You may like to try our other similar recipes like Pyaz Karela Masala, Karela Aloo and Kathal Masala.
Yield: 2 serving
Prep time: 5 minutes
Total time: 15 to 20 minutes
Ingredients For Karela Kaju (Bitter Gourd And Cashew)
300 grams Karela sliced
1 potato sliced (optional)
1 teaspoon salt
½ teaspoon haldi (turmeric)
2 tablespoon kaccha aam (raw mango) grated / 1 tablespoon lemon juice / 1 teaspoon amchur (dry mango powder)
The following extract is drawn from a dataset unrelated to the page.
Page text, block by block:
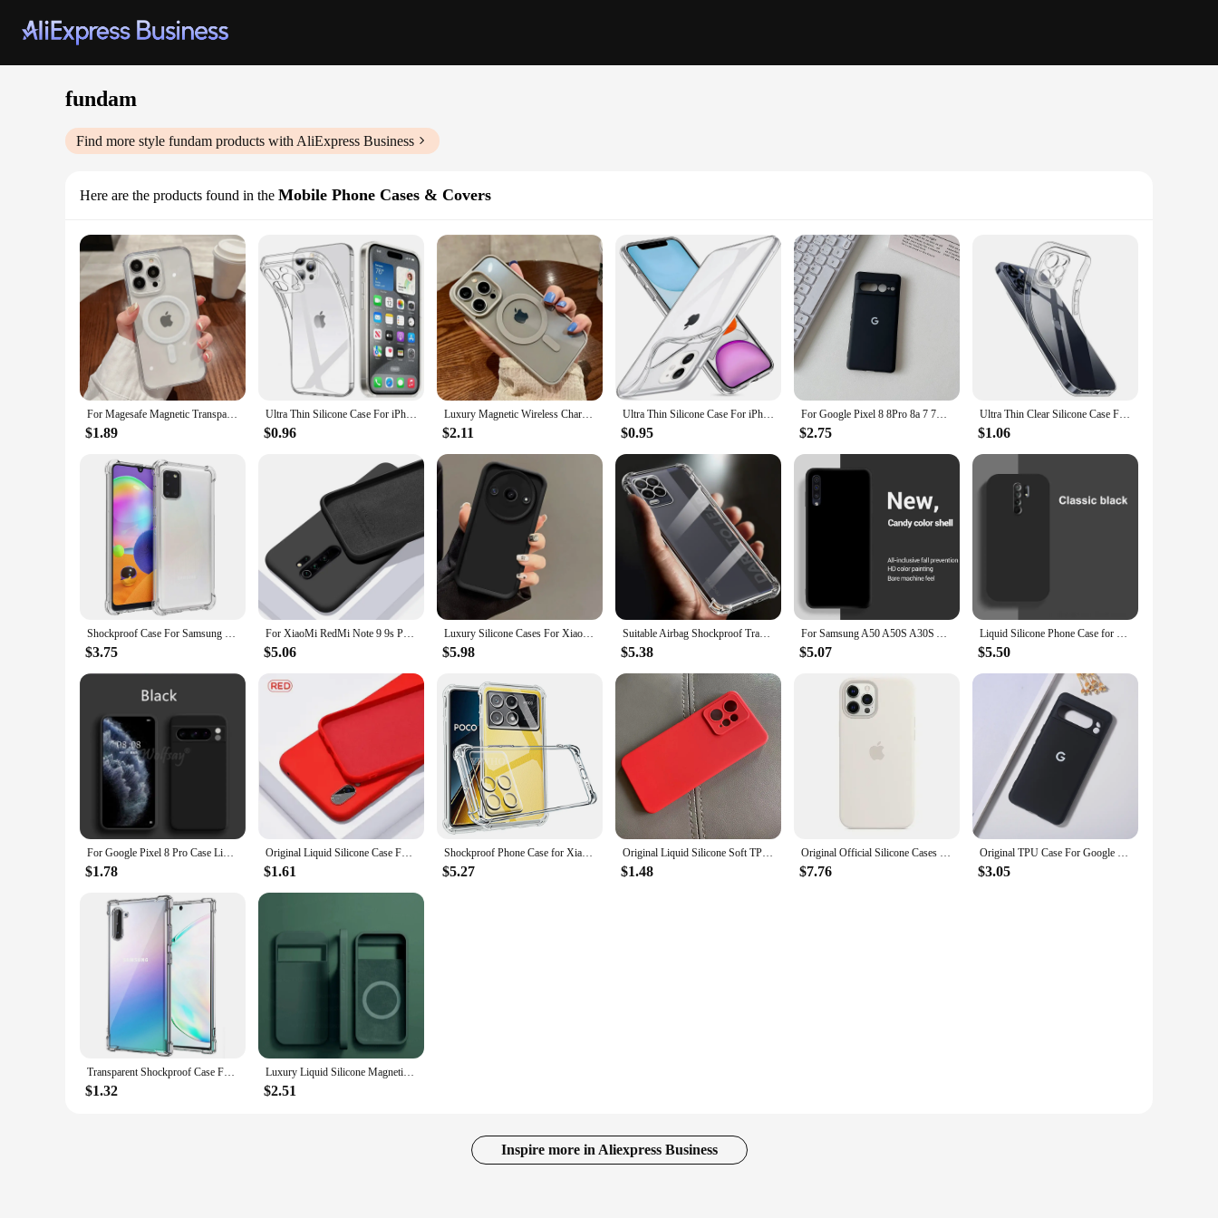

2 tablespoon kaju (cashew)
1 tablespoon raisins
1 tablespoon gur grated (jaggery)
1 tablespoon fresh coconut grated
1 teaspoon dhania powder (coriander powder)
½ teaspoon chilli powder
¼ teaspoon haldi (turmeric powder)
½ teaspoon jeera powder (cumin powder)
½ teaspoon til (sesame)
½ teaspoon jeera (cumin)
½ teaspoon mustard
Pinch of hing (asafoetida)
Salt to taste
2 teaspoon oil
Directions For Karela Kaju (Bitter Gourd And Cashew)
- In a plate mix together Karela, salt, haldi and leave it for 30 minutes. Now squeeze out the bitter moisture from the Karela.
- Pre heat an air fryer, roast the cashew to golden and set aside.
- Now air fry the Karela till crisp. Spray oil before frying. Set aside.
- Similarly air fry alu also.
- Heat oil in a pan; add jeera, mustard, hing, til and let it crackle.
- Add the Karela, alu , mango and saute for 2 minutes.
- Now add all the dry masalas, raisins, half kaju (cashew), grated gur (jaggery) and mix well.
- Sprinkle 2 to 3 tablespoon water, cover and cook on low heat.
- Garnish with coconut and rest of cashew.
- Serve with roti or rice.
Note: I have air fried the kerela but you can deep fry them in oil.